G-Research / fasttrackml

Experiment tracking server focused on speed and scalability
https://fasttrackml.io/
Apache License 2.0
97 stars 18 forks source link

WAL file keeps growing until server is restarted #446

Open jgiannuzzi opened 10 months ago

jgiannuzzi commented 10 months ago

We are experiencing checkpoint starvation, as described in https://www.sqlite.org/wal.html#avoiding_excessively_large_wal_files. In combination with #445, this means that a FastTrackML server running on Kubernetes with the SQLite backend will have an ever-growing WAL file and will quickly run into disk space issues!

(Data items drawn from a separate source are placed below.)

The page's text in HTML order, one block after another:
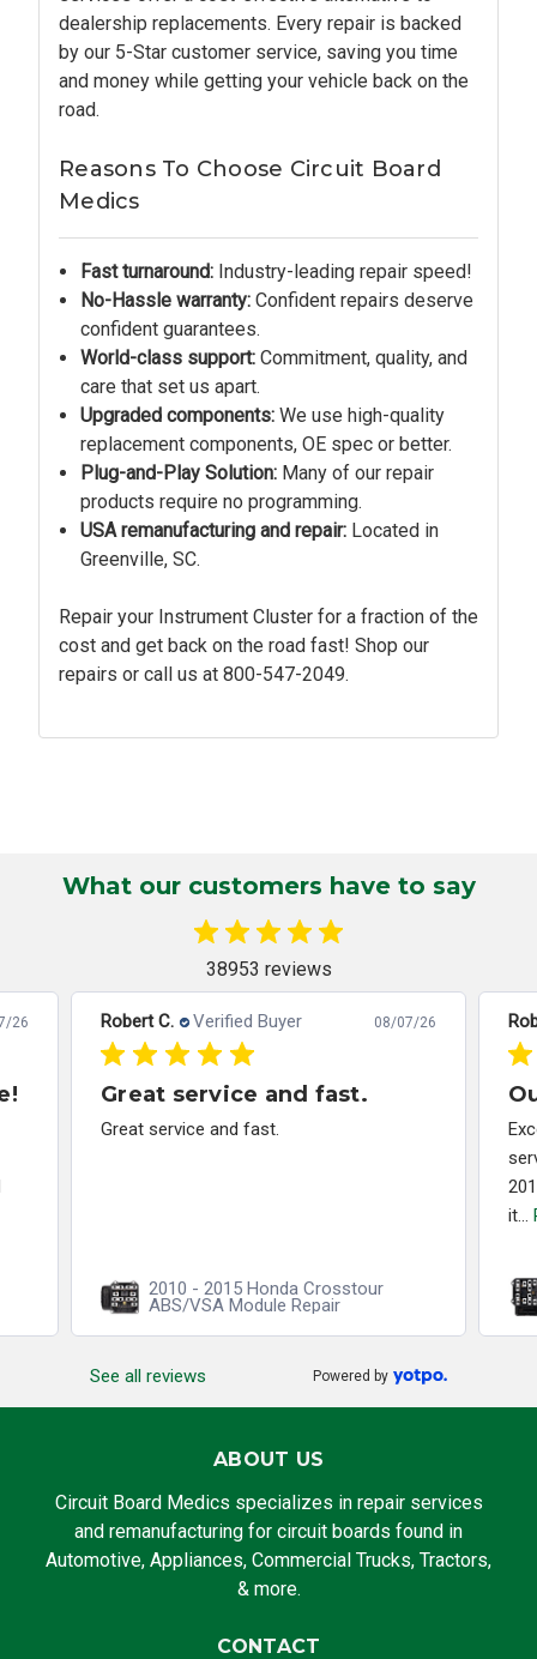
dealership replacements. Every repair is backed
by our 5-Star customer service, saving you time
and money while getting your vehicle back on the
road.
Reasons To Choose Circuit Board
Medics
Fast turnaround: Industry-leading repair speed!
No-Hassle warranty: Confident repairs deserve
confident guarantees.
World-class support: Commitment, quality, and
care that set us apart.
Upgraded components: We use high-quality
replacement components, OE spec or better.
Plug-and-Play Solution: Many of our repair
products require no programming.
USA remanufacturing and repair: Located in
Greenville, SC.
Repair your Instrument Cluster for a fraction of the
cost and get back on the road fast! Shop our
repairs or call us at 800-547-2049.
What our customers have to say
38953 reviews
26 Robert C. Verified Buyer 08/07/26
Great service and fast.
Great service and fast.
2010 - 2015 Honda Crosstour
ABS/VSA Module Repair
it...
See all reviews Powered by
ABOUT US
Circuit Board Medics specializes in repair services
and remanufacturing for circuit boards found in
Automotive, Appliances, Commercial Trucks, Tractors,
& more.
CONTACT

suprjinx commented 10 months ago

perhaps starting the server goroutine with a timeout context, which makes it periodically exit -- then do the truncate and restart (in a loop)?

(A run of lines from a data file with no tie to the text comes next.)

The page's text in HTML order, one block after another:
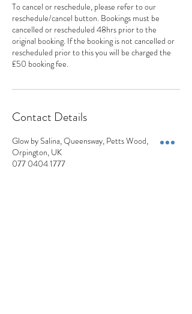
To cancel or reschedule, please refer to our
reschedule/cancel button. Bookings must be
cancelled or rescheduled 48hrs prior to the
original booking. If the booking is not cancelled or
rescheduled prior to this you will be charged the
£50 booking fee.
Contact Details
Glow by Salina, Queensway, Petts Wood,
Orpington, UK
077 0404 1777
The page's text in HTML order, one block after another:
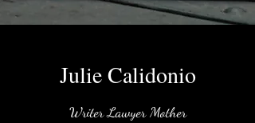
Julie Calidonio
Writer Lawyer Mother
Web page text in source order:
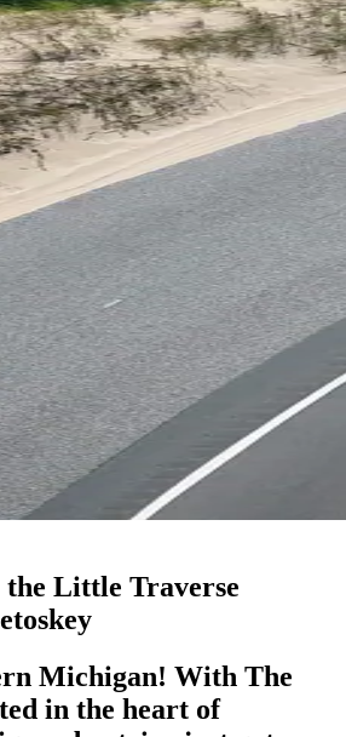
Little Traverse
Michigan! With The
in the heart of
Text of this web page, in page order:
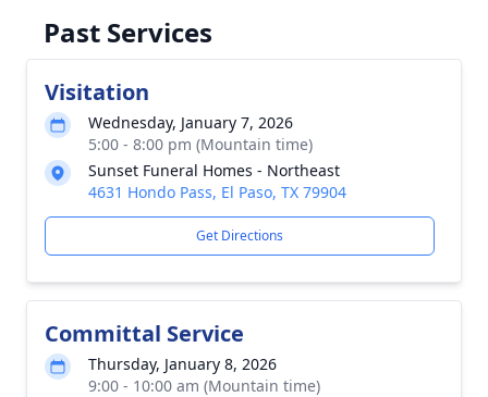
Past Services
Visitation
Wednesday, January 7, 2026
5:00 - 8:00 pm (Mountain time)
Sunset Funeral Homes - Northeast
4631 Hondo Pass, El Paso, TX 79904
Get Directions
Committal Service
Thursday, January 8, 2026
9:00 - 10:00 am (Mountain time)
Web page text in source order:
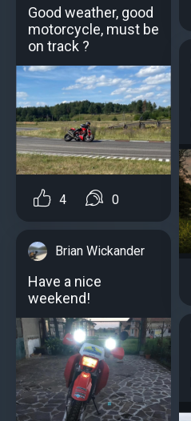
Good weather, good
motorcycle, must be
on track ?
4 0
Brian Wickander
Have a nice
weekend!
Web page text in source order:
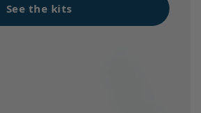
See the kits

jgiannuzzi commented 10 months ago

I got a POC running that simply tunes the connection pools so that we don't keep idle connections constantly open and this works fine — however I want to make sure I understand the potential performance implications of that

dsuhinin commented 6 months ago

perhaps starting the server goroutine with a timeout context, which makes it periodically exit -- then do the truncate and restart (in a loop)?

ohh, it sounds like a NodeJS application :)

suprjinx commented 2 months ago

@jgiannuzzi should we PR your branch?